The films prepared as per above examples are illustrated in the accompanying drawings. FIG. 1 illustrates multi-layer formable film [1C] prepared in accordance with the example 1 which contains five layers namely, PVC (12), PE (14), PVDC (16), PVDC (16) and PVC (12). The film is obtained by laminating the substrate layer represented by 1[A] which contains PVC (12), PE (14) and PVDC (16); and the base layer represented by 1[B] which contains PVC (12) and PVDC (16).

FIG. 2 illustrates multi-layer formable film [2C] prepared in accordance with example 7 which contains four layers namely, PVC (12), PVDC (16), PVDC (16) and PVC (12). The film is obtained by laminating the substrate layer represented by 2[A] which contains PVC (12) and PVDC (16); and the base layer represented by 2[B] which contains PVC (12) and PVDC (16).

The embodiments herein and the various features and advantageous details thereof are explained with reference to the non-limiting embodiments in the description. Descriptions of well-known components and processing techniques are omitted so as to not unnecessarily obscure the embodiments herein.

The foregoing description of the specific embodiments will so fully reveal the general nature of the embodiments herein that others can, by applying current knowledge, readily modify and/or adapt for various applications such specific embodiments without departing from the generic concept, and, therefore, such adaptations and modifications should and are intended to be comprehended within the meaning and range of equivalents of the disclosed embodiments. It is to be understood that the phraseology or terminology employed herein is for the purpose of description and not of limitation. Therefore, while the embodiments herein have been described in terms of preferred embodiments, those skilled in the art will recognize that the embodiments herein can be practiced with modification within the spirit and scope of the embodiments as described herein.
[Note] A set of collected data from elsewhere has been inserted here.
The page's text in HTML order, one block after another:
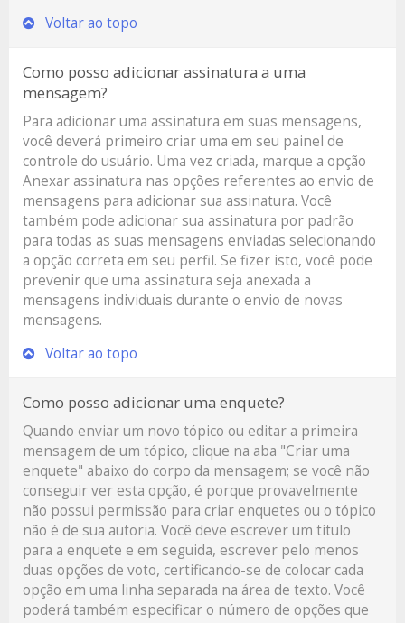
Voltar ao topo
Como posso adicionar assinatura a uma
mensagem?
Para adicionar uma assinatura em suas mensagens,
você deverá primeiro criar uma em seu painel de
controle do usuário. Uma vez criada, marque a opção
Anexar assinatura nas opções referentes ao envio de
mensagens para adicionar sua assinatura. Você
também pode adicionar sua assinatura por padrão
para todas as suas mensagens enviadas selecionando
a opção correta em seu perfil. Se fizer isto, você pode
prevenir que uma assinatura seja anexada a
mensagens individuais durante o envio de novas
mensagens.
Voltar ao topo
Como posso adicionar uma enquete?
Quando enviar um novo tópico ou editar a primeira
mensagem de um tópico, clique na aba "Criar uma
enquete" abaixo do corpo da mensagem; se você não
conseguir ver esta opção, é porque provavelmente
não possui permissão para criar enquetes ou o tópico
não é de sua autoria. Você deve escrever um título
para a enquete e em seguida, escrever pelo menos
duas opções de voto, certificando-se de colocar cada
opção em uma linha separada na área de texto. Você
poderá também especificar o número de opções que
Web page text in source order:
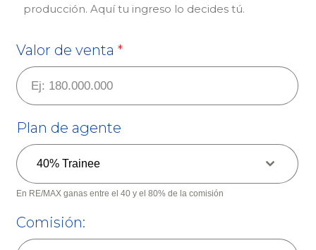
producción. Aquí tu ingreso lo decides tú.
Valor de venta *
Plan de agente
40% Trainee
En RE/MAX ganas entre el 40 y el 80% de la comisión
Comisión:
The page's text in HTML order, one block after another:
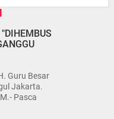
Guru Besar
Jakarta.
Pasca

Throughout this specification the word “comprise”, or variations such as “comprises” or “comprising”, will be understood to imply the inclusion of a stated element, integer or step, or group of elements, integers or steps, but not the exclusion of any other element, integer or step, or group of elements, integers or steps.

The use of the expression “at least” or “at least one” suggests the use of one or more elements or ingredients or quantities, as the use may be in the embodiment of the disclosure to achieve one or more of the desired objects or results.

Any discussion of documents, acts, materials, devices, articles or the like that has been included in this specification is solely for the purpose of providing a context for the disclosure. It is not to be taken as an admission that any or all of these matters form a part of the prior art base or were common general knowledge in the field relevant to the disclosure as it existed anywhere before the priority date of this application.

The numerical values mentioned for the various physical parameters, dimensions or quantities are only approximations and it is envisaged that the values higher/lower than the numerical values assigned to the parameters, dimensions or quantities fall within the scope of the disclosure, unless there is a statement in the specification specific to the contrary.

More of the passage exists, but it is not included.